LISTED RECORDS:
'''

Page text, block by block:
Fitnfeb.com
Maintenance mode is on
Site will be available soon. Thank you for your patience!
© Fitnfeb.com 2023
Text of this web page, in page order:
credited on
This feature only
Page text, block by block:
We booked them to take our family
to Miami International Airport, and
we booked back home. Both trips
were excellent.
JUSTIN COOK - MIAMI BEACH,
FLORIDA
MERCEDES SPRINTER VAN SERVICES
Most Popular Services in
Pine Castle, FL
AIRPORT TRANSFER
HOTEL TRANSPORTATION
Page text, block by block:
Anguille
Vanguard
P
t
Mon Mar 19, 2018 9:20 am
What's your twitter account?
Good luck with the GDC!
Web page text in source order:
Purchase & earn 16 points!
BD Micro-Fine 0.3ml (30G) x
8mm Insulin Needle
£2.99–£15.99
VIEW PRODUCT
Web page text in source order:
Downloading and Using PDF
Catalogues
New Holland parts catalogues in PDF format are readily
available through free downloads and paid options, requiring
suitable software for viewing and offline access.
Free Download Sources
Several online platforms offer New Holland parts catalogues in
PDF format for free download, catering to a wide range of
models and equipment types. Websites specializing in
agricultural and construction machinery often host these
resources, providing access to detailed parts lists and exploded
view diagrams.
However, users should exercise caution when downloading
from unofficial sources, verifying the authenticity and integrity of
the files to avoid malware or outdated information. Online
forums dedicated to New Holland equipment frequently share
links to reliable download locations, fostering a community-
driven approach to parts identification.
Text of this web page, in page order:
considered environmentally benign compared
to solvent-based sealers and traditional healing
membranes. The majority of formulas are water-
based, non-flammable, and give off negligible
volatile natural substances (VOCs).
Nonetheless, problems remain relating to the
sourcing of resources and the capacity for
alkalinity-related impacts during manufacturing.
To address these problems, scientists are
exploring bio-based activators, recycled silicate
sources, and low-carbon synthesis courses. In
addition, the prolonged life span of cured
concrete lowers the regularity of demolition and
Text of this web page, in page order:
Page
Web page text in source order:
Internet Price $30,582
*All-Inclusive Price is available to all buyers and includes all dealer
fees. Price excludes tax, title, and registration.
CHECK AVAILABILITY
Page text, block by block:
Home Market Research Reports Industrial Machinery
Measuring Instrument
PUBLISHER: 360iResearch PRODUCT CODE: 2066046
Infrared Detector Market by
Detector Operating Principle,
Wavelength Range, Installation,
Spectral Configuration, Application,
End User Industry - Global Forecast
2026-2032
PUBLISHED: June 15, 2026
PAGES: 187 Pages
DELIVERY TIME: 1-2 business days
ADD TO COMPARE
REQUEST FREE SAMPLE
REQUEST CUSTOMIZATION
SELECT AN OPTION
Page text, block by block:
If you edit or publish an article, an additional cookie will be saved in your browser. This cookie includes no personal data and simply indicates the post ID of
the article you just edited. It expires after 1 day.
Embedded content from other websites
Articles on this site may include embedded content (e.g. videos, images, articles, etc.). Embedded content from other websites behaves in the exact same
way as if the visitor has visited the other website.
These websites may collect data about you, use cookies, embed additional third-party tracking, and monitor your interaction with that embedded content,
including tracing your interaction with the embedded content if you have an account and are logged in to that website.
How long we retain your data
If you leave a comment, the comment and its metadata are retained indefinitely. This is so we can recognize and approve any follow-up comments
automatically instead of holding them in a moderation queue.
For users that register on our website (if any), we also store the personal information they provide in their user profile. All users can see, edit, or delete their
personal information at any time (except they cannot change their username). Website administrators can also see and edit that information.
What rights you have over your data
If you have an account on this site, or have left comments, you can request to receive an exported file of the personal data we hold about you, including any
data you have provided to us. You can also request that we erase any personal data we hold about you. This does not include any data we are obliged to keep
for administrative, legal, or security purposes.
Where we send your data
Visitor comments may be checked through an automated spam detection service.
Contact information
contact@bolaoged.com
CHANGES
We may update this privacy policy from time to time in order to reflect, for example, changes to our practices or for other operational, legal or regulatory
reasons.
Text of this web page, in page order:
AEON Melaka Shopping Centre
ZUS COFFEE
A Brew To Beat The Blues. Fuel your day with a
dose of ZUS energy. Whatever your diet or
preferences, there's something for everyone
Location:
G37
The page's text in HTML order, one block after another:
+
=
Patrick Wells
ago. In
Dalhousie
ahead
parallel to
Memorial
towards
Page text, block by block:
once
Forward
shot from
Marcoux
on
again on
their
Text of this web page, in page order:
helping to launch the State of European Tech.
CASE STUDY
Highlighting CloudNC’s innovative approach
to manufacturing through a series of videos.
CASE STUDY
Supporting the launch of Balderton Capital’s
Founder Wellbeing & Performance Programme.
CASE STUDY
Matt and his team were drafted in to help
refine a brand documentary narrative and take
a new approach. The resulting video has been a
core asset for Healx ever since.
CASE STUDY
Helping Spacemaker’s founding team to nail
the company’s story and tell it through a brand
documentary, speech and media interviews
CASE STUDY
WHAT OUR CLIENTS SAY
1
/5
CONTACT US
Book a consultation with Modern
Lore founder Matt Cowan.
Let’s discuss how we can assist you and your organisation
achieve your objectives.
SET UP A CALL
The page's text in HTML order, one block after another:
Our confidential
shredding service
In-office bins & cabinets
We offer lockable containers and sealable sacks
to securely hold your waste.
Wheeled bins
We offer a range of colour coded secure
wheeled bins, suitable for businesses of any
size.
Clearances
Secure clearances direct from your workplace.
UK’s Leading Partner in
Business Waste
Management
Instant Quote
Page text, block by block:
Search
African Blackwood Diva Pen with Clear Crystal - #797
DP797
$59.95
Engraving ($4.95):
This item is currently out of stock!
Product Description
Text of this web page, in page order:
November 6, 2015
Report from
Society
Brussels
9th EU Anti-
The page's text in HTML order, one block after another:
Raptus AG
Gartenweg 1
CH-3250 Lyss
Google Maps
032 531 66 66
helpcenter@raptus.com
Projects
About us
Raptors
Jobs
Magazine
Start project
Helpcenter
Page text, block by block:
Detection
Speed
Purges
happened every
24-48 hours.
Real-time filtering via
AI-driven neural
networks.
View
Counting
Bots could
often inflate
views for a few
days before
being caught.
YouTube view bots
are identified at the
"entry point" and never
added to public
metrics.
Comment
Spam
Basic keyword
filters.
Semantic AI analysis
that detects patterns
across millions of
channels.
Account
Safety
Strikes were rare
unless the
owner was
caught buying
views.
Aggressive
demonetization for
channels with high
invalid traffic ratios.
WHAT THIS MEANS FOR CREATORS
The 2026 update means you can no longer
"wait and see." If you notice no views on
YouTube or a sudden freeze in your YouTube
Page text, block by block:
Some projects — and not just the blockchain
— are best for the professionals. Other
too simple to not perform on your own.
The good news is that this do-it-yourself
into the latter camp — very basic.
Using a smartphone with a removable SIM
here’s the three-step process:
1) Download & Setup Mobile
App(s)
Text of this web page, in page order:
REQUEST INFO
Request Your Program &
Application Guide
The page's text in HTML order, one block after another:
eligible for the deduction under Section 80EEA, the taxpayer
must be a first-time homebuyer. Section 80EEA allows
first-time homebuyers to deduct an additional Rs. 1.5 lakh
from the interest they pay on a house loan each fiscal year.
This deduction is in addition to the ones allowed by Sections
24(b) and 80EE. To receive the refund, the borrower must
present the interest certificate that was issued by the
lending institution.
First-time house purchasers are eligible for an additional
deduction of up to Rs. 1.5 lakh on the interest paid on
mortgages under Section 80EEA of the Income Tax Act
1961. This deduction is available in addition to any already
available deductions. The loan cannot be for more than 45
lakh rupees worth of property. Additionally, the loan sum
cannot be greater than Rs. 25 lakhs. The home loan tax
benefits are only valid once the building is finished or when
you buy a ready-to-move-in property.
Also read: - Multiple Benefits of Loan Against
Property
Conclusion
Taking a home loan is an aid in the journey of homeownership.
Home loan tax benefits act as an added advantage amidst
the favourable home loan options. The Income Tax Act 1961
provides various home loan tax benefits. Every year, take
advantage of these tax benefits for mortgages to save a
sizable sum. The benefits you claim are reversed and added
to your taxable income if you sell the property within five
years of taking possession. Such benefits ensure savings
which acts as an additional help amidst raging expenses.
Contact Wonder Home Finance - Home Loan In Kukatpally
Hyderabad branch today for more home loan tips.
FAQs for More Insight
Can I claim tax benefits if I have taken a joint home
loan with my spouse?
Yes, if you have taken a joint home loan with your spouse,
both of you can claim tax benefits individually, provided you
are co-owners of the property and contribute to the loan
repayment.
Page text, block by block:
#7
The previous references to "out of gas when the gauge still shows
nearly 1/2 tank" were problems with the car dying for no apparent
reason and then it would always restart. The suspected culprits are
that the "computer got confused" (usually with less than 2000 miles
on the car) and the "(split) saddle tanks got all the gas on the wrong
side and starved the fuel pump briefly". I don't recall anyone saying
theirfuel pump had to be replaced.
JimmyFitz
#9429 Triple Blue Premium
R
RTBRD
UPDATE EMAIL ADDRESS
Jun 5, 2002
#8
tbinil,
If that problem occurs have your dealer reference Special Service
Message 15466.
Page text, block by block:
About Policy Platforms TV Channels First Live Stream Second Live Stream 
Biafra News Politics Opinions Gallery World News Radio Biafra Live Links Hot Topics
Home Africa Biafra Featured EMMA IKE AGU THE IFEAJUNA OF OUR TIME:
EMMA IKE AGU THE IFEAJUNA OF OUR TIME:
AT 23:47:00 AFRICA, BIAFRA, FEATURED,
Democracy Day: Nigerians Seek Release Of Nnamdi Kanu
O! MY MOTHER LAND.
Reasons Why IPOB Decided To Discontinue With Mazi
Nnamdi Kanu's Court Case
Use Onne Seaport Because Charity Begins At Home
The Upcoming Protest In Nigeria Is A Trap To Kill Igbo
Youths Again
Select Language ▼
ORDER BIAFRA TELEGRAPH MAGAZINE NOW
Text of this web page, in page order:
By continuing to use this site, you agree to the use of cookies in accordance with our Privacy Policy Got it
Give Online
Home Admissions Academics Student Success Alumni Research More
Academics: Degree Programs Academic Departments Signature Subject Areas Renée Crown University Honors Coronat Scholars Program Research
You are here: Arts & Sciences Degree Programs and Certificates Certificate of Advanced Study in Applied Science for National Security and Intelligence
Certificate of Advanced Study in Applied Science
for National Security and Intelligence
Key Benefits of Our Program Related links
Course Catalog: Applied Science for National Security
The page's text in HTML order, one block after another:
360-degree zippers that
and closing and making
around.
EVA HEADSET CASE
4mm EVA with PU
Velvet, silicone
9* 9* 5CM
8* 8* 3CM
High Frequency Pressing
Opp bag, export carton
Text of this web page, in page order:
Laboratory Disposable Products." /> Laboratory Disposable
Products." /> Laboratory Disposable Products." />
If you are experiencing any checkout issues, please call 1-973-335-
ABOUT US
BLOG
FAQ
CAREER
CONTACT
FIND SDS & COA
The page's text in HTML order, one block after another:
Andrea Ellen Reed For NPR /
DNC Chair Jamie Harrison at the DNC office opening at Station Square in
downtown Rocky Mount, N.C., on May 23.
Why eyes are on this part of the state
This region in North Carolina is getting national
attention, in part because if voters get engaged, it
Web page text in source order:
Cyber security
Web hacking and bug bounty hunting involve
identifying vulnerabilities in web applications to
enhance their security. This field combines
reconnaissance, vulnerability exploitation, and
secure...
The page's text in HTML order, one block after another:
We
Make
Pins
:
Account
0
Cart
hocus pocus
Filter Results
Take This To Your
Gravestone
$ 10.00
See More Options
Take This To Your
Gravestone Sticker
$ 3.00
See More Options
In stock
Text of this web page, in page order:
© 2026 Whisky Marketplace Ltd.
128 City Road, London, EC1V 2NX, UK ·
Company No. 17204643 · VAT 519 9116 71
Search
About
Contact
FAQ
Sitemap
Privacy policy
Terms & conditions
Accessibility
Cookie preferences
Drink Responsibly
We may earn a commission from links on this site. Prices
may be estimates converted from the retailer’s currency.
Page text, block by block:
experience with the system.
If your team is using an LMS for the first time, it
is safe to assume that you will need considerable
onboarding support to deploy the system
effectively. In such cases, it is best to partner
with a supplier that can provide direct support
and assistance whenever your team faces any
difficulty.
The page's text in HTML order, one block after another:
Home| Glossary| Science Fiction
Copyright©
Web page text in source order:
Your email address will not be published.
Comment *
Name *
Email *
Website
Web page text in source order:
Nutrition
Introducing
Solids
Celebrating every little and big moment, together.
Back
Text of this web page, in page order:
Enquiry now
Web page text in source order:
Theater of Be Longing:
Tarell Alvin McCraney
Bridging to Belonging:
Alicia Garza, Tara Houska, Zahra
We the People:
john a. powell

'''

WORK ITEM:
Reproduce exactly the stretch of the material above that starts at the line with "difficulty." and ends at the line with "Enquiry now", both included, and nothing else.

RESULT OF THIS EXERCISE:
difficulty.
The page's text in HTML order, one block after another:
Home| Glossary| Science Fiction
Copyright©
Web page text in source order:
Your email address will not be published.
Comment *
Name *
Email *
Website
Web page text in source order:
Nutrition
Introducing
Solids
Celebrating every little and big moment, together.
Back
Text of this web page, in page order:
Enquiry now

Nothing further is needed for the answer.